▶ [Your goal]: Wherever a line in the records below contains "Pipette", copy that line.

▶ [Material shown]:
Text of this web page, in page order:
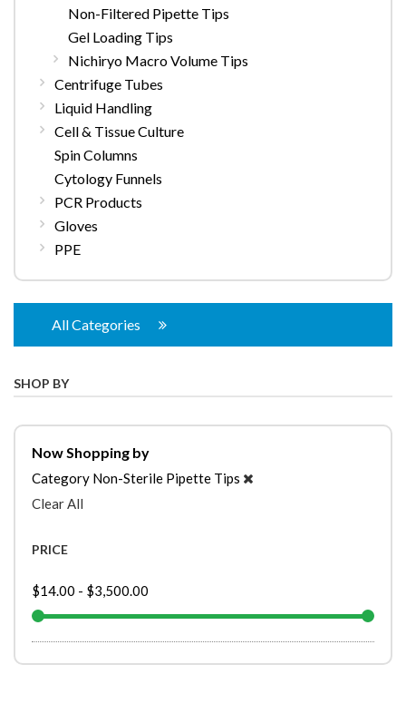
Non-Filtered Pipette Tips
Gel Loading Tips
Nichiryo Macro Volume Tips
Centrifuge Tubes
Liquid Handling
Cell & Tissue Culture
Spin Columns
Cytology Funnels
PCR Products
Gloves
PPE
All Categories
SHOP BY
Now Shopping by
Category Non-Sterile Pipette Tips
Clear All
PRICE
$14.00 - $3,500.00
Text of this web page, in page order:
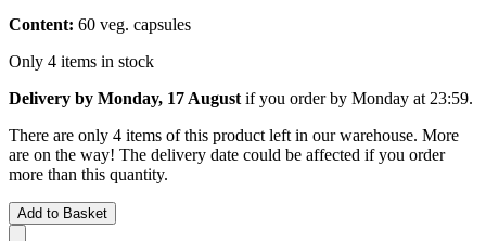
Content: 60 veg. capsules
Only 4 items in stock
Delivery by Monday, 17 August if you order by Monday at 23:59.
There are only 4 items of this product left in our warehouse. More
are on the way! The delivery date could be affected if you order
more than this quantity.
Add to Basket
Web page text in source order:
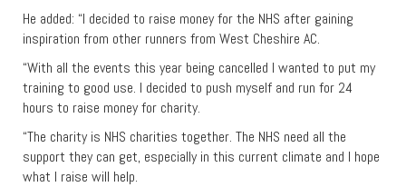
He added: “I decided to raise money for the NHS after gaining
inspiration from other runners from West Cheshire AC.
“With all the events this year being cancelled I wanted to put my
training to good use. I decided to push myself and run for 24
hours to raise money for charity.
“The charity is NHS charities together. The NHS need all the
support they can get, especially in this current climate and I hope
what I raise will help.
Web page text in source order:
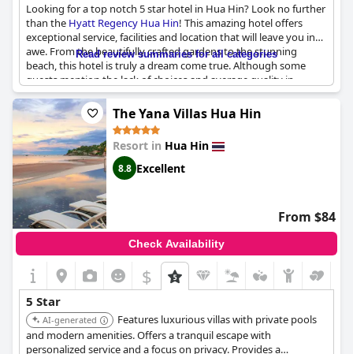
Looking for a top notch 5 star hotel in Hua Hin? Look no further
than the Hyatt Regency Hua Hin! This amazing hotel offers
exceptional service, facilities and location that will leave you in
awe. From the beautifully crafted gardens to the stunning
beach, this hotel is truly a dream come true. Although some
guests mention the lack of choices and average quality in
regards to food, all other aspects of the hotel meet and exceed
expectations. This is the best hotel in Hua Hin, hands down.
Don't miss out on this exceptional experience.
Read review summaries for all categories
The Yana Villas Hua Hin
Resort in Hua Hin
8.8 Excellent
From $84
Check Availability
$
5 Star
AI-generated
Features luxurious villas with private pools
and modern amenities. Offers a tranquil escape with
personalized service and a focus on privacy. Provides a
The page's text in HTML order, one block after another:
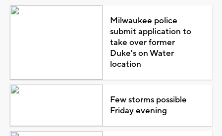
Milwaukee police
submit application to
take over former
Duke's on Water
location
Few storms possible
Friday evening
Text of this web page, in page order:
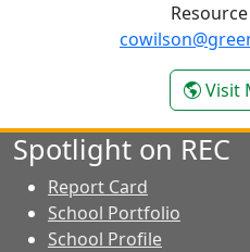
Visit
Spotlight on REC
Report Card
School Portfolio
School Profile

▶ [Expected output]:
Non-Filtered Pipette Tips
Category Non-Sterile Pipette Tips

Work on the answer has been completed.